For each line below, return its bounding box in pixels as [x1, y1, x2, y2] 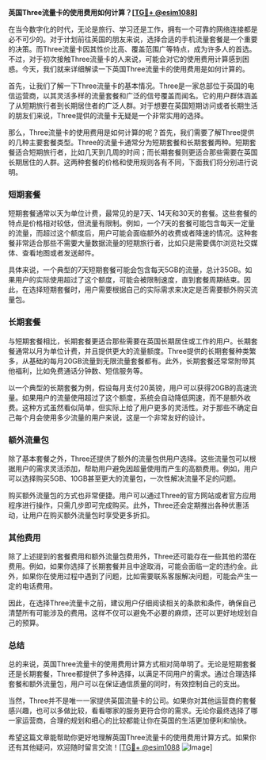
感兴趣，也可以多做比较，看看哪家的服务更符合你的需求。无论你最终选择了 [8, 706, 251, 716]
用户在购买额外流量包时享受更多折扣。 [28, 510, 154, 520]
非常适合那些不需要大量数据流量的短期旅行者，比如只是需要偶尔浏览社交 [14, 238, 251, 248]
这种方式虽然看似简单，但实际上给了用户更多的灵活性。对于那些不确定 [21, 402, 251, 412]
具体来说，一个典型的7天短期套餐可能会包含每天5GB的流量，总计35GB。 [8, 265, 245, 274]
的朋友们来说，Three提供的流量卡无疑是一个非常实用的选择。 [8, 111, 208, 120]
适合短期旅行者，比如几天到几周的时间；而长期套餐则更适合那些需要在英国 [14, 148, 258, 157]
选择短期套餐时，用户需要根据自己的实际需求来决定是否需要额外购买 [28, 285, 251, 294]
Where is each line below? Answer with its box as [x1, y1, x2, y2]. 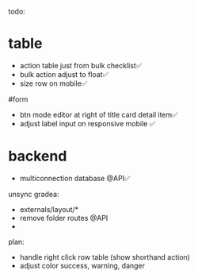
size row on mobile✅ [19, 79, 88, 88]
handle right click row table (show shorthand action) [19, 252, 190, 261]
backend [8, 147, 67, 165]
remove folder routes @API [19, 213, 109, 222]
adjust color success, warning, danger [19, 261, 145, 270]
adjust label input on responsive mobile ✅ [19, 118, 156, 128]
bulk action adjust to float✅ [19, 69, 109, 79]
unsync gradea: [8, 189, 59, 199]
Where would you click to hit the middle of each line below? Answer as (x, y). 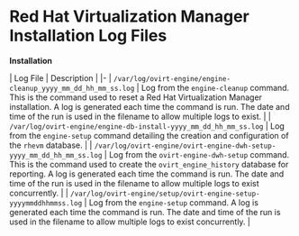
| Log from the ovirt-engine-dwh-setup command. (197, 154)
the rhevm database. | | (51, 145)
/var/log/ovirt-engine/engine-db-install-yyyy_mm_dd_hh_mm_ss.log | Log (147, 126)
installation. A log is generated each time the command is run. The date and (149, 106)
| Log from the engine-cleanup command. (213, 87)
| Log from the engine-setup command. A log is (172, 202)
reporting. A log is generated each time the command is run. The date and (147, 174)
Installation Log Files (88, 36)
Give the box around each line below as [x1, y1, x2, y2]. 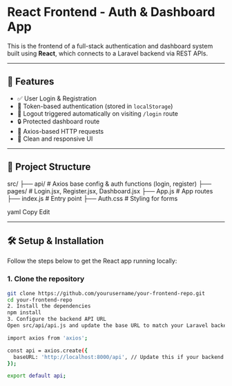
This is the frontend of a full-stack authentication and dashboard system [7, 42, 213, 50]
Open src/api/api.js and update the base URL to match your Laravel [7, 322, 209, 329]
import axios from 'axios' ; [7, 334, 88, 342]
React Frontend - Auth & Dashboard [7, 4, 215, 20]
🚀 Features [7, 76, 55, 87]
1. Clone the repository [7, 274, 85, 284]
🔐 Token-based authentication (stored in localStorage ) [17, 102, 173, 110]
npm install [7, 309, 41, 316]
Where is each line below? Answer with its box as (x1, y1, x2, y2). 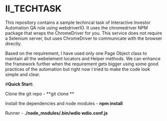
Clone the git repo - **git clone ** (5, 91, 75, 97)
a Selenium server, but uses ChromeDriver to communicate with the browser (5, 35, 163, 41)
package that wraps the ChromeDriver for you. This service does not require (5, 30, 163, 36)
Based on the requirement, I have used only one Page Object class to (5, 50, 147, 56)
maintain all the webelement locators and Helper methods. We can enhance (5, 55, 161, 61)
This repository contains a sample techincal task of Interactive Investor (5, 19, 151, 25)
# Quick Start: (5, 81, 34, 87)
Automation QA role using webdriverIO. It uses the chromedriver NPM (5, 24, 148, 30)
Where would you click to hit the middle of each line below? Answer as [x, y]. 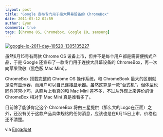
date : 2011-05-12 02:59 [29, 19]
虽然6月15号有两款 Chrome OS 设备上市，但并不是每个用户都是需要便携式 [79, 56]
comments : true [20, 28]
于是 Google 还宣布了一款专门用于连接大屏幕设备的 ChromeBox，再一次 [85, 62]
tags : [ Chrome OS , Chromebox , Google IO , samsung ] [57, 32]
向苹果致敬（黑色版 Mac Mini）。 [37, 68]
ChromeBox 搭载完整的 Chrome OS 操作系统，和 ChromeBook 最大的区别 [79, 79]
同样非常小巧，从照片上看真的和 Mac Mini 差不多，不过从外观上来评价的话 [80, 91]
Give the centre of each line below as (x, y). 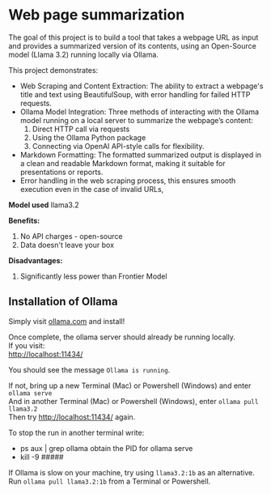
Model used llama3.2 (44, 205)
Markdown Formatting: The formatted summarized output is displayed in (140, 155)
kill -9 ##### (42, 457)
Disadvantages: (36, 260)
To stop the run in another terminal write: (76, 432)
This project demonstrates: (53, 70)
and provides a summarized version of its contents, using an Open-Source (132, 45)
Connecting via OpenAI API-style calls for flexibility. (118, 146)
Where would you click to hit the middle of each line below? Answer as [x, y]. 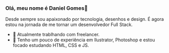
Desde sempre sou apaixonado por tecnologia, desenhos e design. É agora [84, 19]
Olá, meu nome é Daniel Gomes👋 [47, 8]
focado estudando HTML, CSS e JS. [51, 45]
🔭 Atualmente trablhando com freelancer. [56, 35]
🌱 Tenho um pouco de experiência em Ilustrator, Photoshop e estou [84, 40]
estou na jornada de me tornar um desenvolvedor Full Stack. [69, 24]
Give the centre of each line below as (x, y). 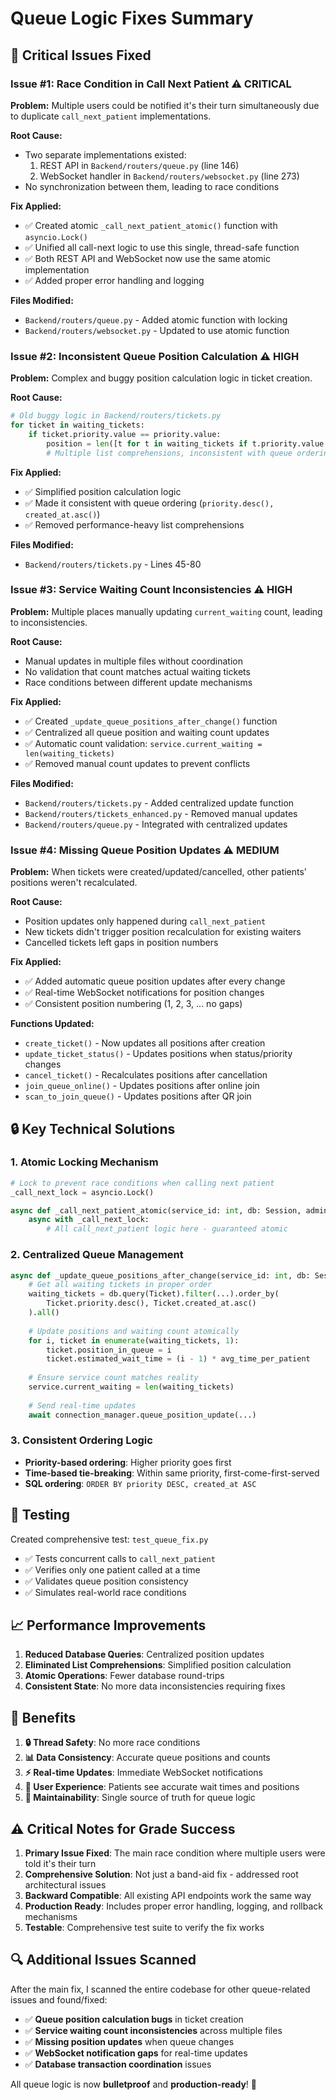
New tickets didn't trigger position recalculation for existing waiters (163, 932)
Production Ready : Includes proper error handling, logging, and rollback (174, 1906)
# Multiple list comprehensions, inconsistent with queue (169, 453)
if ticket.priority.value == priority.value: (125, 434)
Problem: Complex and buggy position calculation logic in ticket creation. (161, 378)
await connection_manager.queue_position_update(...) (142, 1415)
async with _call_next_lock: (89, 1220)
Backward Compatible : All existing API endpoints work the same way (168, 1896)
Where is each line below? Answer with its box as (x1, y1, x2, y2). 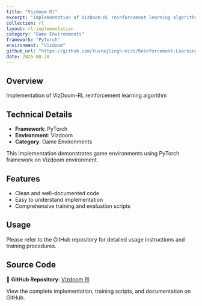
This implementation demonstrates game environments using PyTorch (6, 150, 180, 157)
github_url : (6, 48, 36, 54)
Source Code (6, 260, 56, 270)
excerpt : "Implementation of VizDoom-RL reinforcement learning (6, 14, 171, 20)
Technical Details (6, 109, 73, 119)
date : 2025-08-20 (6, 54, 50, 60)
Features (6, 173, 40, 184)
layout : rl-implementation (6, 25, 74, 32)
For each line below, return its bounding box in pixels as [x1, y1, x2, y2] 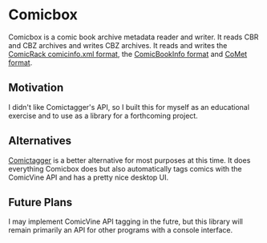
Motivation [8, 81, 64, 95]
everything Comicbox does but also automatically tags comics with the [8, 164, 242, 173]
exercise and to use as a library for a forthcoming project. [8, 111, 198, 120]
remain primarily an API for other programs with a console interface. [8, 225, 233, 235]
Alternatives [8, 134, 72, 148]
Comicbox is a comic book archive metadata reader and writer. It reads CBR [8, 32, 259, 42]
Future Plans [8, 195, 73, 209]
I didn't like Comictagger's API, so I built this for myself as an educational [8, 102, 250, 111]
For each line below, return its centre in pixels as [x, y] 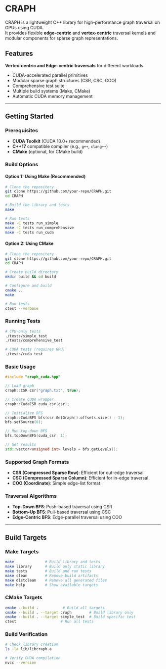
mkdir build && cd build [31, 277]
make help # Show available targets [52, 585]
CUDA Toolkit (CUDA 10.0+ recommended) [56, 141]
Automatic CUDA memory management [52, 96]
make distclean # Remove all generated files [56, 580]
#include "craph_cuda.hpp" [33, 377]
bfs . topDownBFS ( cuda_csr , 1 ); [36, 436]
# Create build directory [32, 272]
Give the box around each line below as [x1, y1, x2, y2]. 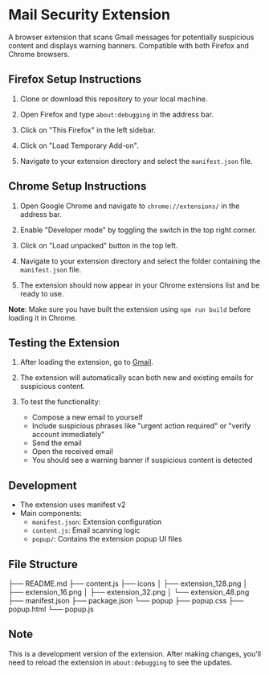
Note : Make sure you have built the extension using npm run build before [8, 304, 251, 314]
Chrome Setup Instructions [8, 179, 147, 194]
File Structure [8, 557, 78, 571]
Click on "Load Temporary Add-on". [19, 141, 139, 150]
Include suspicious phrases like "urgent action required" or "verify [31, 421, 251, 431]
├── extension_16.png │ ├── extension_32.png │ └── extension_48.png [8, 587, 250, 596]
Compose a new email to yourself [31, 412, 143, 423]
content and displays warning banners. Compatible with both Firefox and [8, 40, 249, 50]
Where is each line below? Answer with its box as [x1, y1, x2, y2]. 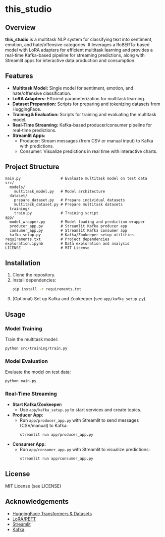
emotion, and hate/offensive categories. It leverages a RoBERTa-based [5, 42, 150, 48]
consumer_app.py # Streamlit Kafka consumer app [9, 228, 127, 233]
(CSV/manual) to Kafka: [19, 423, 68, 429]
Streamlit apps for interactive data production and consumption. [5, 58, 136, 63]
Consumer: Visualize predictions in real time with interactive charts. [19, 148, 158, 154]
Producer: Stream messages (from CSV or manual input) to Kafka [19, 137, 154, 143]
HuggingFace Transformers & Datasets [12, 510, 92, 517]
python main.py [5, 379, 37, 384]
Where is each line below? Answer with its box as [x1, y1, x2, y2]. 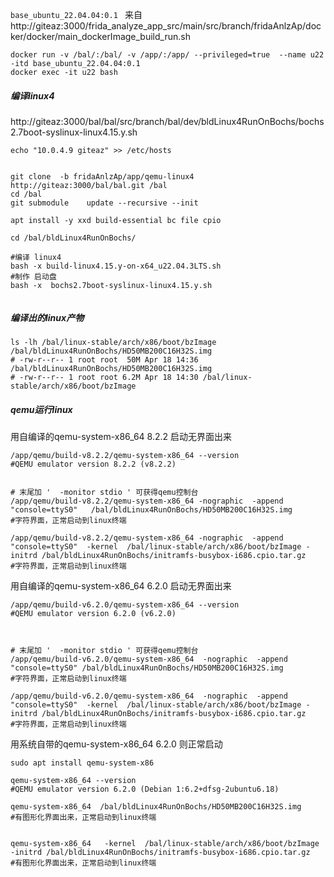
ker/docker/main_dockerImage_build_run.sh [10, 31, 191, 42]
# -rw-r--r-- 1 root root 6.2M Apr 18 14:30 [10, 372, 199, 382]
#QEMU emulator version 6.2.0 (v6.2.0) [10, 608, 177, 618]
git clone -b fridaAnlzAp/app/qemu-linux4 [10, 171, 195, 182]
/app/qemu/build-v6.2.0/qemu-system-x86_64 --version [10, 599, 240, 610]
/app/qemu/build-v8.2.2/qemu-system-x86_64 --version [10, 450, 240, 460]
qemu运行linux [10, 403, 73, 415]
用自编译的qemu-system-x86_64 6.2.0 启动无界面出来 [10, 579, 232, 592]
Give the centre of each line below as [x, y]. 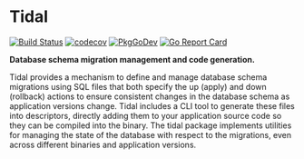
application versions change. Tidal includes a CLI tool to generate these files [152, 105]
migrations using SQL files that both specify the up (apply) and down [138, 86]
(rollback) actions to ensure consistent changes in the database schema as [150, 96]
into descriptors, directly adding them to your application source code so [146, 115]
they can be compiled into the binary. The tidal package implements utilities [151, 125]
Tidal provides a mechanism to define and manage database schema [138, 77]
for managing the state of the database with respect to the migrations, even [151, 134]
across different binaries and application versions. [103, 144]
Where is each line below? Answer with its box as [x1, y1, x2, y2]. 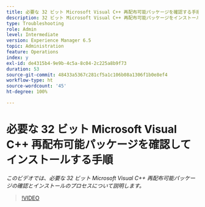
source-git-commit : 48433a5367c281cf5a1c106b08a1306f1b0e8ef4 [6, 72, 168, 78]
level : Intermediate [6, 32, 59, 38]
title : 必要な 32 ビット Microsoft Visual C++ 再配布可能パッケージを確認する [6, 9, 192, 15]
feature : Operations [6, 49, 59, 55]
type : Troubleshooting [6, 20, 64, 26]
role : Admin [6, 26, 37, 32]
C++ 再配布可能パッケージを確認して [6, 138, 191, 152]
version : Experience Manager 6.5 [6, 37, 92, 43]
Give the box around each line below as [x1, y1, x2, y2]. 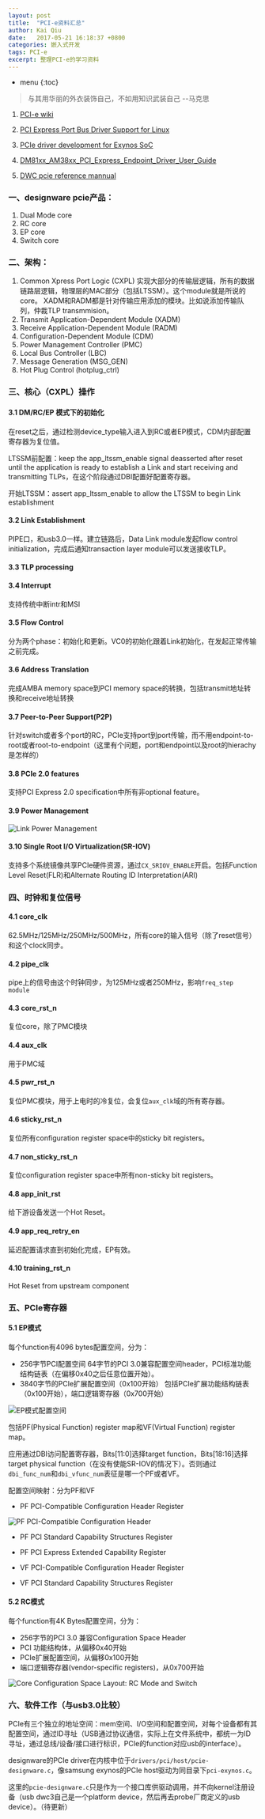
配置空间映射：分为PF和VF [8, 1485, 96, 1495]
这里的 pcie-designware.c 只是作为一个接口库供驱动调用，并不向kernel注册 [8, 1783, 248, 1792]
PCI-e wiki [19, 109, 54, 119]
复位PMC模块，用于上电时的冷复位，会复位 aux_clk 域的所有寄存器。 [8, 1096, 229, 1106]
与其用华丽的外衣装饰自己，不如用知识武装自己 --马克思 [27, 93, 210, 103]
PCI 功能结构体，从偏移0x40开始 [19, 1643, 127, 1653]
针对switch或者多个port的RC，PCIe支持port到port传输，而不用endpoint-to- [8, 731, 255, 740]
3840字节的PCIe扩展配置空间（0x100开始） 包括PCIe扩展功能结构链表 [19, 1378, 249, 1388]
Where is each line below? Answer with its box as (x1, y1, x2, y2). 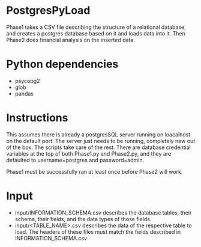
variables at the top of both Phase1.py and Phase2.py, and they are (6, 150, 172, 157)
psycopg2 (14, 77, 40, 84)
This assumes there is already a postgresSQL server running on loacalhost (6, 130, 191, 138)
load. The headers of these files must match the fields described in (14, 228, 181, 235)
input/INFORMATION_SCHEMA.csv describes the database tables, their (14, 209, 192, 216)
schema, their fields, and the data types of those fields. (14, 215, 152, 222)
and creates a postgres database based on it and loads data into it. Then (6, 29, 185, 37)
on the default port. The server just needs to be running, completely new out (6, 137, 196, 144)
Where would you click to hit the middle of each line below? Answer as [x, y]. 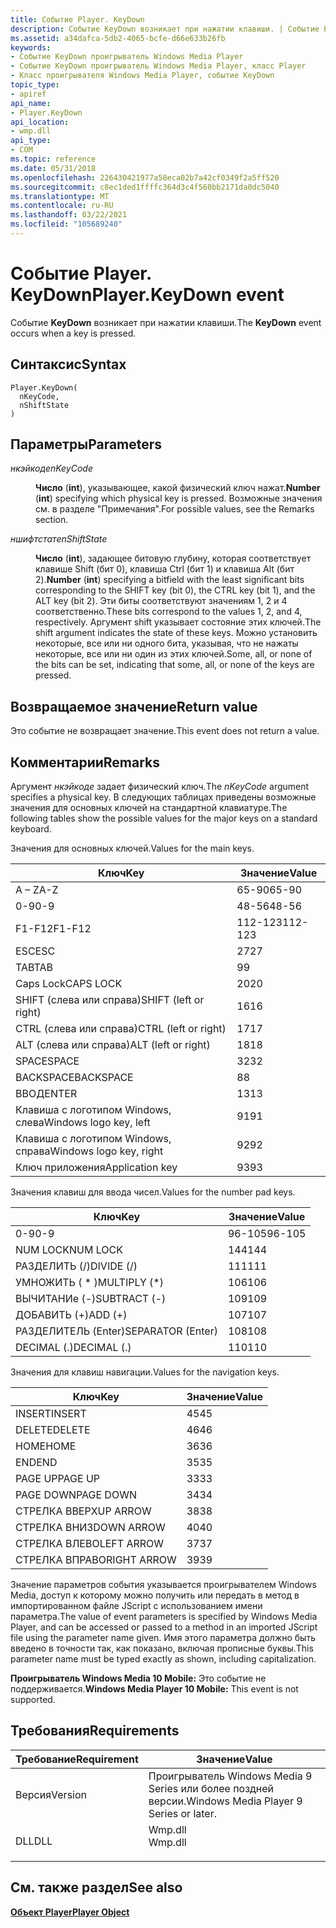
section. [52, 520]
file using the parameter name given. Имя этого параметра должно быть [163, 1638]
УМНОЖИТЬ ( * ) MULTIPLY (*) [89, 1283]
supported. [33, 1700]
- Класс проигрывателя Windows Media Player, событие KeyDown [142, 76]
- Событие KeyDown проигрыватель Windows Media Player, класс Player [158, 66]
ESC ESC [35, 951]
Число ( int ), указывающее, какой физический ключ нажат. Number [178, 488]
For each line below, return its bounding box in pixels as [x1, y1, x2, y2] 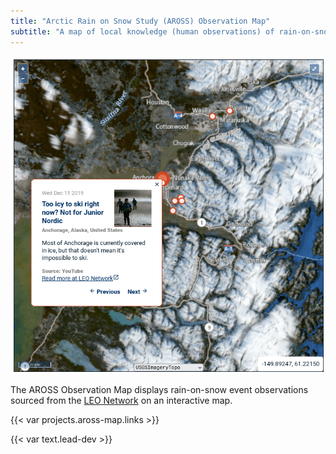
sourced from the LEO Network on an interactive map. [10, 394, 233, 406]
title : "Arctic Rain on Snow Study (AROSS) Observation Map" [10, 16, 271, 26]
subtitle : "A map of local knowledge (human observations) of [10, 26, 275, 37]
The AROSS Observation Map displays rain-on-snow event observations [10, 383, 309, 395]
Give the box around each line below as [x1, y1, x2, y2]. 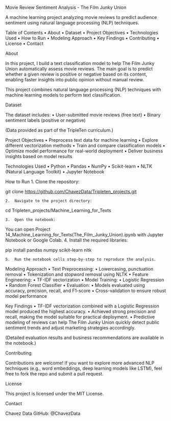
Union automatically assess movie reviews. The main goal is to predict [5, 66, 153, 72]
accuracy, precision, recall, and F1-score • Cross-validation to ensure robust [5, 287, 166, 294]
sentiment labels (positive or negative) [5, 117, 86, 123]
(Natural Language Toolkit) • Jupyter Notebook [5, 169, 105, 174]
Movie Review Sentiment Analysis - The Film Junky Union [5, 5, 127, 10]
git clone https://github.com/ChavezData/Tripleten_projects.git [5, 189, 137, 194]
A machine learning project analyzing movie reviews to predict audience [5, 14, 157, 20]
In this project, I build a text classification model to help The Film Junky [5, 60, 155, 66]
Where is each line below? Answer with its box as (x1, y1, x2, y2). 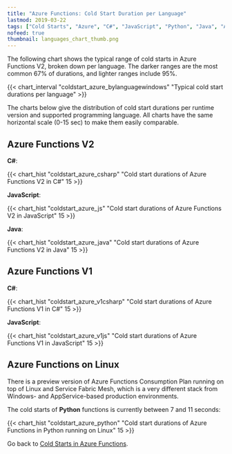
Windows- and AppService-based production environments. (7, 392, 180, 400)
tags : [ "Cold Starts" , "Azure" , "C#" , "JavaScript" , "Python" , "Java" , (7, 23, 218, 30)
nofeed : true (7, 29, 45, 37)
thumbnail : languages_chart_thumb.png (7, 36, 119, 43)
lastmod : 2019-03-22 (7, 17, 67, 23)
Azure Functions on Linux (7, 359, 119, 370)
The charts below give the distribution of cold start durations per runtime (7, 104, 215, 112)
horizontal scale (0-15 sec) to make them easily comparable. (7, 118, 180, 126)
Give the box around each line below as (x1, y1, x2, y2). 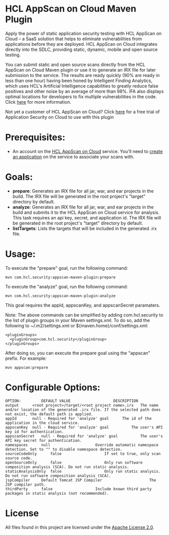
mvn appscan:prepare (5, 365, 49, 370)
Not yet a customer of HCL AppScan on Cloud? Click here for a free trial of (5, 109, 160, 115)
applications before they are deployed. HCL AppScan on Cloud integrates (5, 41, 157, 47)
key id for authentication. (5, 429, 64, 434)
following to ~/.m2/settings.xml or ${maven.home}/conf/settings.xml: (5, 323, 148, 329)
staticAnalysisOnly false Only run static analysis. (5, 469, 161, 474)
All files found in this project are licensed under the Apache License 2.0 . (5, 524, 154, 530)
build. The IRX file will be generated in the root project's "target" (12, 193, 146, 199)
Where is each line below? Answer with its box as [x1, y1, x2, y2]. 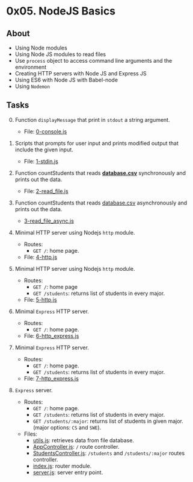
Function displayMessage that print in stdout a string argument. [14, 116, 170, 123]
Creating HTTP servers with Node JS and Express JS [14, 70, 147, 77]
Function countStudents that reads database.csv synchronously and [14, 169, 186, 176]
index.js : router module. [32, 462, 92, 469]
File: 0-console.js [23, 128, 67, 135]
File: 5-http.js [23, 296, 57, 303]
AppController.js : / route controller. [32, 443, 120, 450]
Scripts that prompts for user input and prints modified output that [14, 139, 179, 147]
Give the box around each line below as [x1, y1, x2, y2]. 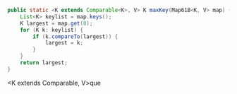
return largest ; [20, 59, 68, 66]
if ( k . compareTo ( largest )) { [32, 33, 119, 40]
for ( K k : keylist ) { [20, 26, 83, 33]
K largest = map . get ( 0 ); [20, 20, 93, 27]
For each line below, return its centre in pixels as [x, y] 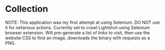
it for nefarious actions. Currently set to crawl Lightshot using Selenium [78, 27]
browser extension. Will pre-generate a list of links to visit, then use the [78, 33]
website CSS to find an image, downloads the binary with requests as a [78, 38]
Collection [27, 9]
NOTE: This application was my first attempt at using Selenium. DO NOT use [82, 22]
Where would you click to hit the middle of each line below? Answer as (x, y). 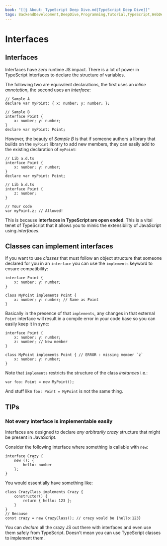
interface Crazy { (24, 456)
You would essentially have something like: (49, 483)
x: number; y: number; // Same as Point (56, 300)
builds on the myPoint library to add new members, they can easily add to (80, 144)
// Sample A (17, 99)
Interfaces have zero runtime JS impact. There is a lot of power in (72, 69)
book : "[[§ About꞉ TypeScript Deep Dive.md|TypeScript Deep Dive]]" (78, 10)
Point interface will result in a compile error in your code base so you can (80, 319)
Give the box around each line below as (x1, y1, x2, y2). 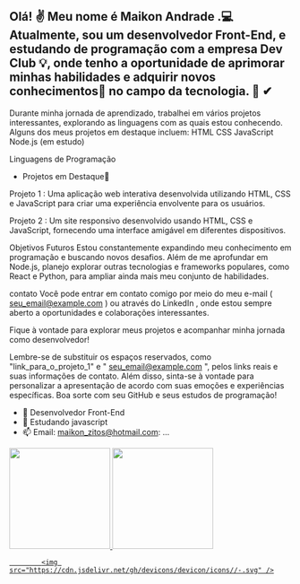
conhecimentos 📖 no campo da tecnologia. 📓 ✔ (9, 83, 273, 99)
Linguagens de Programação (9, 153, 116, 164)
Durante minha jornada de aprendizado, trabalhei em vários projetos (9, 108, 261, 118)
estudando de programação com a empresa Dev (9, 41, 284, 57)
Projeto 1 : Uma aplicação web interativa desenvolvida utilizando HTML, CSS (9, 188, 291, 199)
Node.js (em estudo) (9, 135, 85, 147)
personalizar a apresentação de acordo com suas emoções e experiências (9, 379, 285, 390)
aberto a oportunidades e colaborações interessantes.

_ _ _ _ _

* Your assignment
When you reach the line with "migrations using SQL" in the records above, begin repeating the lines exactly, and stop after the line with "psycopg2 (14, 77, 40, 84)". Skip all pictures.

* Final answer
migrations using SQL files that both specify the up (apply) and down [138, 86]
(rollback) actions to ensure consistent changes in the database schema as [150, 96]
into descriptors, directly adding them to your application source code so [146, 115]
they can be compiled into the binary. The tidal package implements utilities [151, 125]
Tidal provides a mechanism to define and manage database schema [138, 77]
for managing the state of the database with respect to the migrations, even [151, 134]
across different binaries and application versions. [103, 144]
Where is each line below? Answer with its box as [x1, y1, x2, y2]. 
source-git-commit : 48433a5367c281cf5a1c106b08a1306f1b0e8ef4 [6, 72, 168, 78]
level : Intermediate [6, 32, 59, 38]
title : 必要な 32 ビット Microsoft Visual C++ 再配布可能パッケージを確認する [6, 9, 192, 15]
feature : Operations [6, 49, 59, 55]
type : Troubleshooting [6, 20, 64, 26]
role : Admin [6, 26, 37, 32]
C++ 再配布可能パッケージを確認して [6, 138, 191, 152]
version : Experience Manager 6.5 [6, 37, 92, 43]
Give the box around each line below as [x1, y1, x2, y2]. 
配置空间映射：分为PF和VF [8, 1485, 96, 1495]
这里的 pcie-designware.c 只是作为一个接口库供驱动调用，并不向kernel注册 [8, 1783, 248, 1792]
PCI-e wiki [19, 109, 54, 119]
复位PMC模块，用于上电时的冷复位，会复位 aux_clk 域的所有寄存器。 [8, 1096, 229, 1106]
与其用华丽的外衣装饰自己，不如用知识武装自己 --马克思 [27, 93, 210, 103]
PCI 功能结构体，从偏移0x40开始 [19, 1643, 127, 1653]
针对switch或者多个port的RC，PCIe支持port到port传输，而不用endpoint-to- [8, 731, 255, 740]
3840字节的PCIe扩展配置空间（0x100开始） 包括PCIe扩展功能结构链表 [19, 1378, 249, 1388]
Where is each line below? Answer with its box as (x1, y1, x2, y2). 
variables at the top of both Phase1.py and Phase2.py, and they are (6, 150, 172, 157)
psycopg2 (14, 77, 40, 84)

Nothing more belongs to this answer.